- Born: 1979 (age 46–47) Independence, Missouri, U.S.
- Education: SUNY Purchase College, Columbia University
- Known for: photography, sculpture, educator
- Movement: Post-conceptual art

= Josh Tonsfeldt =

Josh Tonsfeldt (born 1979) is an American artist and educator.
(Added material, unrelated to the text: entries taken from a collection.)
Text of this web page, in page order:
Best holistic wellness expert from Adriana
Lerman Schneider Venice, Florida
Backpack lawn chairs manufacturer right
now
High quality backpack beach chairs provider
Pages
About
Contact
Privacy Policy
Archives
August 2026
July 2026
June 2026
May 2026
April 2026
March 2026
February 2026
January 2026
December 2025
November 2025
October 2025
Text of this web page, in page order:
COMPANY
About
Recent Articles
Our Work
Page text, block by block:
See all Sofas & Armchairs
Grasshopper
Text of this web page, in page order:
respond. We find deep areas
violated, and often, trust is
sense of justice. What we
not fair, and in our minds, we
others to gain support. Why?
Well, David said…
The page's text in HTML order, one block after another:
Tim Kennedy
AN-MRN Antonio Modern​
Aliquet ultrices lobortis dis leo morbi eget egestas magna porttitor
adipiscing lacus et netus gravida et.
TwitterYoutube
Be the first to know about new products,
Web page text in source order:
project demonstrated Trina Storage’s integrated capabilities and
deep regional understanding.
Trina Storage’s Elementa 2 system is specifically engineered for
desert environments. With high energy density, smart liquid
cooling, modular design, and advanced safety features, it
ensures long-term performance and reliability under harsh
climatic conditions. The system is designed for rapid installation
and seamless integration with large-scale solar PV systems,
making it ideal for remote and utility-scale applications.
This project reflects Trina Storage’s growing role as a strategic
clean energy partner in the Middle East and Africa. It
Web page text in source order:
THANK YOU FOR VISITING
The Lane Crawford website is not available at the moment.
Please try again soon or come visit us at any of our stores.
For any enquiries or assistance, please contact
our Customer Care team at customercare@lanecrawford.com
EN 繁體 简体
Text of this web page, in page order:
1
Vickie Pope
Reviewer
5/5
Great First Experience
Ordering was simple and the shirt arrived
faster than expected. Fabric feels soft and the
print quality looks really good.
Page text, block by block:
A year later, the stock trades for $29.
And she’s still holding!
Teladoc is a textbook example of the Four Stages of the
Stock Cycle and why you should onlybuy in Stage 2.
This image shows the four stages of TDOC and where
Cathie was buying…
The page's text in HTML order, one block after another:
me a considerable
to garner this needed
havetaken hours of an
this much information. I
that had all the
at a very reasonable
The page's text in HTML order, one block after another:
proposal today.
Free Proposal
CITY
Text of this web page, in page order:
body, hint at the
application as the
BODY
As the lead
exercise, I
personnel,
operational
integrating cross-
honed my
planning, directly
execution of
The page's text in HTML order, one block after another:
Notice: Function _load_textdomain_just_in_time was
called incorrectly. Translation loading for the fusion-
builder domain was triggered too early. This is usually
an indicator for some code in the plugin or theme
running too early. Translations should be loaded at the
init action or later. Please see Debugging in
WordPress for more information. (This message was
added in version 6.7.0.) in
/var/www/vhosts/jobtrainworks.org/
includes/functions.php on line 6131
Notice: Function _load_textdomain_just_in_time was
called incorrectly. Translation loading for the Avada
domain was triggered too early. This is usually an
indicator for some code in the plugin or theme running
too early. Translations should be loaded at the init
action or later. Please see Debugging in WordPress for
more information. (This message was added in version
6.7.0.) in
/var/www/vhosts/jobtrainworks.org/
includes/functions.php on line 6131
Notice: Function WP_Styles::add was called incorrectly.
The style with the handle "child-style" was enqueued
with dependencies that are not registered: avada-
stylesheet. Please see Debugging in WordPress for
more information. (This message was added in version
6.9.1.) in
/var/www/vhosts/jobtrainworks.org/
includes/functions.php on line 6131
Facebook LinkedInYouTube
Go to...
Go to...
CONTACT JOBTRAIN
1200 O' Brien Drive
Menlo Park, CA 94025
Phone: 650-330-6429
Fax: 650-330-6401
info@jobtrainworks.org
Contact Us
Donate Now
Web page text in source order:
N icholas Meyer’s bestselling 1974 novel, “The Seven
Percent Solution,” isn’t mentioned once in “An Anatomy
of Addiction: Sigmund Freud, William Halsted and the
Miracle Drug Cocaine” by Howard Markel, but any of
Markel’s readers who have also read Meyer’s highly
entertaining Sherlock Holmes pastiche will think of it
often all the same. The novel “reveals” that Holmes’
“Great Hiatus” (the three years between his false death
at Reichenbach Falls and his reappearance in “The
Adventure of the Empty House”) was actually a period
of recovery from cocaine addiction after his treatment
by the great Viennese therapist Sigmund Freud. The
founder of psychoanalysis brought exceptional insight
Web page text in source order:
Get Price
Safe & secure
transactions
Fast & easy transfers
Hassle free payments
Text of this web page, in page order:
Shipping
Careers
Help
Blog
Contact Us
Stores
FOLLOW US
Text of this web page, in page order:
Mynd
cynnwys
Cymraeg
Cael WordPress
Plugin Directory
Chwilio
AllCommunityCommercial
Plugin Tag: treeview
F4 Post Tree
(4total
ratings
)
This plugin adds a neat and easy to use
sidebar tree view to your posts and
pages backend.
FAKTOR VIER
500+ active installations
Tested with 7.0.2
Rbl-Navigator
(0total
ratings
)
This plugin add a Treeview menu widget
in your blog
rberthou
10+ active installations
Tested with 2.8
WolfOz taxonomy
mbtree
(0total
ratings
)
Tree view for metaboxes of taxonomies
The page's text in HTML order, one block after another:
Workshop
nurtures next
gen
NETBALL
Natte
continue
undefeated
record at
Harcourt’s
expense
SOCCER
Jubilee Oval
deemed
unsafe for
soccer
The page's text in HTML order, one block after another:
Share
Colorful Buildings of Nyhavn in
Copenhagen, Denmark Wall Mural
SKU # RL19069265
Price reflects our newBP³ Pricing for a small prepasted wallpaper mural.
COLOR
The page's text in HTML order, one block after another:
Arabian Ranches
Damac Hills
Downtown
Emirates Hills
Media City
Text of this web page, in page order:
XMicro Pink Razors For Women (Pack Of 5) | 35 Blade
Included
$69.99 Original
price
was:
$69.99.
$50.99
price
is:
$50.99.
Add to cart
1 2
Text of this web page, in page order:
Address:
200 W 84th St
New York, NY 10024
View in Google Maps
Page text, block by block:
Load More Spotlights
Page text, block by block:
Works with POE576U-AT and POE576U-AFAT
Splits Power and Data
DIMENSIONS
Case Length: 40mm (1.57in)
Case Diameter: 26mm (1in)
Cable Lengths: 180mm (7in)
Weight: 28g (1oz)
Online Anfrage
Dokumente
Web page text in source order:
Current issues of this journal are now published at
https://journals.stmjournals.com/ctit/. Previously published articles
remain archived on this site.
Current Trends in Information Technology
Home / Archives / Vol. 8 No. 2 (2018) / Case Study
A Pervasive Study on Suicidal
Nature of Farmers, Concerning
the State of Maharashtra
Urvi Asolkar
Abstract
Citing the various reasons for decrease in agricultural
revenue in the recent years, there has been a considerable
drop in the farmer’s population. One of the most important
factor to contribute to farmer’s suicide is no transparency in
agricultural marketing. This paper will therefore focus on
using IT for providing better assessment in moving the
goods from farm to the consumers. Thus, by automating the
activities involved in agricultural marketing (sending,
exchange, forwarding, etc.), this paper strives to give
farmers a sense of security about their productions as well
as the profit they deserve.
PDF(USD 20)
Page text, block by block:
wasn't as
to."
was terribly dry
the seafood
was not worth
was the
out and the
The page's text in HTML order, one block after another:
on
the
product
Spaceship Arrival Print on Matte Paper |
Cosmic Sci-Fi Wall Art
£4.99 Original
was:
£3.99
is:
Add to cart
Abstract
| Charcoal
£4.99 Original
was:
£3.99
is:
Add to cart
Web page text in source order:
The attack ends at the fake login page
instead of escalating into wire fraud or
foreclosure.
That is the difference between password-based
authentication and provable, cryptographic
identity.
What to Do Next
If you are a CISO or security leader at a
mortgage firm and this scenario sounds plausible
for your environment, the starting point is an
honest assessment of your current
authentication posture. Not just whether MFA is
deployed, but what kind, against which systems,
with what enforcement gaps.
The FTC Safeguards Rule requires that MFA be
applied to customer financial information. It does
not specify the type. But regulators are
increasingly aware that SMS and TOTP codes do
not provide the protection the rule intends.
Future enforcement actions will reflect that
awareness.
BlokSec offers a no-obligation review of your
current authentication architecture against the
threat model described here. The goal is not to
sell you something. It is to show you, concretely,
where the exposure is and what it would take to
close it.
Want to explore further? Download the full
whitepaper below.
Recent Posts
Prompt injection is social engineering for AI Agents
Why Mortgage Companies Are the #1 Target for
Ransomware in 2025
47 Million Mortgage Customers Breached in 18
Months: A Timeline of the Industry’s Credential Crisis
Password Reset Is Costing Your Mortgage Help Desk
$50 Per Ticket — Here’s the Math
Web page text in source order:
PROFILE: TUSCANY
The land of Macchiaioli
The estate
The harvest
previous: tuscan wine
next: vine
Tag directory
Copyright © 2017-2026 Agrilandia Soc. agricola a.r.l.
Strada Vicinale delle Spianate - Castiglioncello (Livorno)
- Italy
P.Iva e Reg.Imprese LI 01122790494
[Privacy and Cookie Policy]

== Early life and education ==
Tonsfeldt was born in 1979 in Independence, Missouri, and was raised in Kansas City. He graduated from SUNY Purchase College in 2004 with a BA in New Media. He received an MFA from Columbia University in 2007.

== Work ==
Tonsfeldt works across a variety of media–including moving image, photography, sculpture and drawing–with an approach that is site-responsive and open-ended. He combines found elements with materials from his personal archives and life to imbue a frame onto otherwise common or untraceable images. In an untitled work from 2015 shown at Bright Golden Haze, a group exhibition at Oklahoma Contemporary, Tonsfeldt combines sculpture and video in a dissected LCD television that exposes its internal wiring and LED lights. On the work, critic Thomas Duncan wrote of Tonsfeldt’s work, “the viewer's attention is thrust from the video to the very mechanisms that enable its legibility, to the familiarity of the objects and back again … the effect, almost respiratory, is utterly hypnotic.”

Josh Tonsfeldt’s work has been reviewed in Flash Art and Artforum.

== Exhibitions ==
Tonsfeldt has exhibited in the United States and abroad. His work has been shown in solo exhibitions at Broadway Gallery, New York (2024); Douglas Hyde Gallery, Dublin (2023); Simon Preston Gallery, New York (2015); VidalCuglietta, Brussels (2013); and Franco Soffiantino Gallery, Turin (2010).

Tonsfeldt’s work has been featured in numerous group exhibitions, including 100 Sculptures, Anonymous Gallery, New York (2021); Bright Golden Haze, Oklahoma Contemporary, Oklahoma City (2020); It's Necessary to Talk About Trees, Foreland, Catskill (2019); Digital Artifacts, Thoma Foundation, Santa Fe (2018); Artists’ Choice: An Expanded Field of Photography, Mass MoCA, North Adams (2015); Mississippi, GAMeC / Bergamo (2014); and Temple Bar Gallery & Studios Are Dead, Temple Bar Gallery, Dublin (2013); among others.

Tonsfeldt’s work is in the collections of the Metropolitan Museum of Art, the Thoma Foundation, the Parrish Museum, and the Pérez Museum in Miami.

== Teaching ==
Tonsfeldt has taught at Columbia University and SUNY Purchase College. In 2020, he was chosen as the Teiger Mentor in the Arts at Cornell University.